Hash browns or home fries?

As I sit waiting for my guest at a local diner, I have an epiphany on the what makes us so attracted to the meal in which we break our nightly fast.  Let's talk about breakfast.  Why do we crave it?  Why is it often, "Served All Day"?  What is the root of it's universal appeal?

I suddenly realized that it's beauty is in it's simplicity; but what makes it so special is it's ability to be customized.  At it's foundation you often have eggs, a meat, a leavened bread, a pan-fried bread, some sort of a sweet topping (syrup, jam, etc.), ketchup, and the ubiquitous Tabasco sauce.

What makes it amazing is that the sheer number of unique combination's allow for everyone to eat the same thing, yet completely different from the next person, and also precisely how they like it.  This amalgam makes up most fare served up in the finest morning eating establishments.


Patron:  "Pancake sandwich with bacon, eggs over medium, no runny, sourdough toast."

Server:  "It doesn't come with toast, honey"

Patron:  "OK, no toast then.  Or, could I have some on the side?"

Server:  "What kind of toast?"

And so it continues...


If you turn off your filter at a busy diner, these conversations pop into your head in a continuous stream.  People narcistically order their personal nuances into every distinct piece of the meal, far more than any other.  "Extra this"  "Light that"  "Easy on the..."  "Could I have a side of the ... instead?"  They've had more practice fine tuning breakfast than lunch, or dinner.  Just look at the menu; there may be less than 10 things, all assembled in different ways; like Legos, but for food.

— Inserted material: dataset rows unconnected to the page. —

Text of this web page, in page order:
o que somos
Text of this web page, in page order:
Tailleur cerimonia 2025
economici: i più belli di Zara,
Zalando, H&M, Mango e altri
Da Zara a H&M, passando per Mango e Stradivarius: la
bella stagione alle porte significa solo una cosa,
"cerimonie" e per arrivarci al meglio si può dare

As I sneak glances upon my fellow patrons I see two middle aged women eating pancakes with a light touch on the syrup.  They have only used about a third of their respective tiny pitchers of the dark stuff.  One hasn't even touched her little ball of butter, the other has devoured hers; both are sharing a side of bacon and each are sipping coffee.

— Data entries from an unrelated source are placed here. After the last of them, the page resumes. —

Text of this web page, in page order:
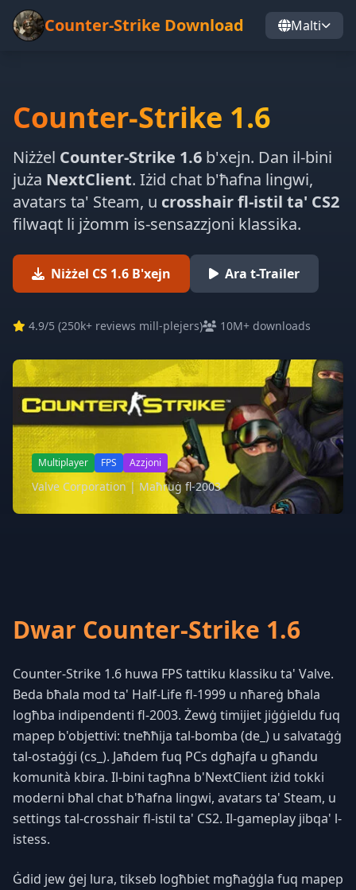
Counter-Strike Download Malti
Counter-Strike 1.6
Niżżel Counter-Strike 1.6 b'xejn. Dan il-bini
juża NextClient. Iżid chat b'ħafna lingwi,
avatars ta' Steam, u crosshair fl-istil ta' CS2
filwaqt li jżomm is-sensazzjoni klassika.
Niżżel CS 1.6 B'xejn Ara t-Trailer
4.9/5 (250k+ reviews mill-plejers) 10M+ downloads
Multiplayer FPS Azzjoni
Valve Corporation | Maħruġ fl-2003
Dwar Counter-Strike 1.6
Counter-Strike 1.6 huwa FPS tattiku klassiku ta' Valve.
Beda bħala mod ta' Half-Life fl-1999 u nħareġ bħala
logħba indipendenti fl-2003. Żewġ timijiet jiġġieldu fuq
mapep b'objettivi: tneħħija tal-bomba (de_) u salvataġġ
tal-ostaġġi (cs_). Jaħdem fuq PCs dgħajfa u għandu
komunità kbira. Il-bini tagħna b'NextClient iżid tokki
moderni bħal chat b'ħafna lingwi, avatars ta' Steam, u
settings tal-crosshair fl-istil ta' CS2. Il-gameplay jibqa' l-
istess.
Ġdid jew ġej lura, tikseb logħbiet mgħaġġla fuq mapep

The man to my right and a little behind me, as I rubber neck in my stealthily way, is devouring scrambled eggs, hash browns, a biscuit (he hasn't touched his butter either), and washing it all down with a glass of milk. He dines alone, slowing as he eats, the last few bites are deliberate and well planned.  A small bite of egg, then a stab of the biscuit, a small swipe of marmalade from his knife, and then into the mouth.

A foursome of two couples was just seated near me and I have a great vantage point.  They begin with three coffees, a tea, and a round of waters with one woman sipping her water from a straw.  The woman with the tea has a side of fruit immediately.  When they are served, it looks as if something's wrong with the ladies' order, very wrong.  They send it back.

What emerges a minute or so later looks like Benedict, split with her female friend across the table from her.  One of the male counterparts gets eggs that look over easy, white toast, sausage patties, and hash browns.  He likes to break everything up at first rather then before each bite (I know the type), and spends a minute or so preparing the plate.  The other man does nearly the same, only with links instead.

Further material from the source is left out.